> PROBLEM TO WORK ON: The entries below should be given again exactly, minus their pictures.

Source data:

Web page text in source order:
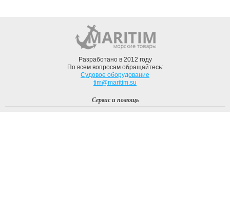
Разработано в 2012 году
По всем вопросам обращайтесь:
Судовое оборудование
tim@maritim.su
Сервис и помощь
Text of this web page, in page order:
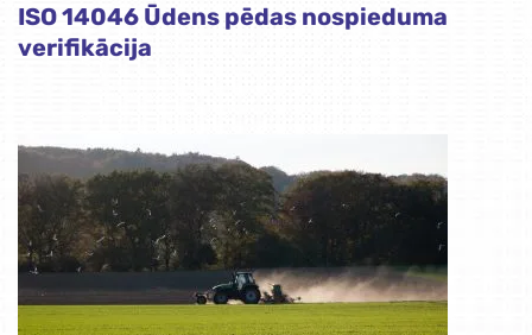
ISO 14046 Ūdens pēdas nospieduma
verifikācija
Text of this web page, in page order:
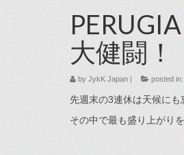
大健闘！
by JykK Japan | posted in:
先週末の3連休は天候にも
その中で最も盛り上がり
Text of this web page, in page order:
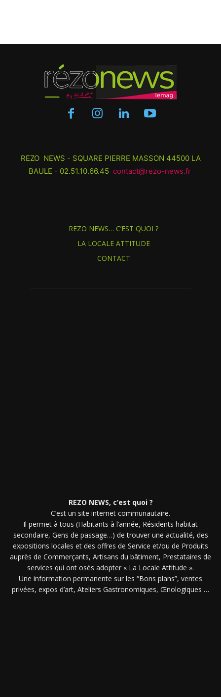
REZO NEWS - SQUARE PIERRE MASSON 44500 LA
BAULE - 02.51.10.66.45 contact@rezo-news.fr
REZO NEWS… C’EST QUOI ?
LA LOCALE ATTITUDE
CONTACT
REZO NEWS, c’est quoi ?
C’est un site internet communautaire.
Il permet à tous (Habitants à l’année, Résidents habitat
secondaire, Gens de passage…) de trouver une actualité, des
expositions locales et des offres de Service et/ou de Produits
auprès de Commerçants, Artisans du bâtiment, Prestataires de
services qui ont osés adopter « La Locale Attitude ».
Une information permanente sur les “Bons plans”, ventes
privées, expos d’art, Ateliers Gastronomiques, Œnologiques …
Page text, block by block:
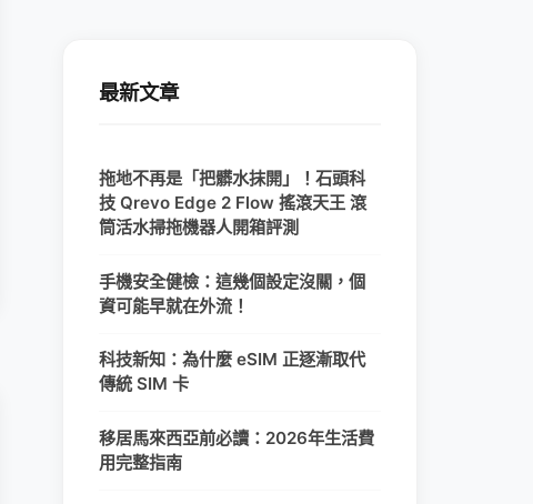
最新文章
拖地不再是「把髒水抹開」！石頭科
技 Qrevo Edge 2 Flow 搖滾天王 滾
筒活水掃拖機器人開箱評測
手機安全健檢：這幾個設定沒關，個
資可能早就在外流！
科技新知：為什麼 eSIM 正逐漸取代
傳統 SIM 卡
移居馬來西亞前必讀：2026年生活費
用完整指南

> TASK RESPONSE:
Web page text in source order:
Разработано в 2012 году
По всем вопросам обращайтесь:
Судовое оборудование
tim@maritim.su
Сервис и помощь
Text of this web page, in page order:
ISO 14046 Ūdens pēdas nospieduma
verifikācija
Text of this web page, in page order:
大健闘！
by JykK Japan | posted in:
先週末の3連休は天候にも
その中で最も盛り上がり
Text of this web page, in page order:
REZO NEWS - SQUARE PIERRE MASSON 44500 LA
BAULE - 02.51.10.66.45 contact@rezo-news.fr
REZO NEWS… C’EST QUOI ?
LA LOCALE ATTITUDE
CONTACT
REZO NEWS, c’est quoi ?
C’est un site internet communautaire.
Il permet à tous (Habitants à l’année, Résidents habitat
secondaire, Gens de passage…) de trouver une actualité, des
expositions locales et des offres de Service et/ou de Produits
auprès de Commerçants, Artisans du bâtiment, Prestataires de
services qui ont osés adopter « La Locale Attitude ».
Une information permanente sur les “Bons plans”, ventes
privées, expos d’art, Ateliers Gastronomiques, Œnologiques …
Page text, block by block:
最新文章
拖地不再是「把髒水抹開」！石頭科
技 Qrevo Edge 2 Flow 搖滾天王 滾
筒活水掃拖機器人開箱評測
手機安全健檢：這幾個設定沒關，個
資可能早就在外流！
科技新知：為什麼 eSIM 正逐漸取代
傳統 SIM 卡
移居馬來西亞前必讀：2026年生活費
用完整指南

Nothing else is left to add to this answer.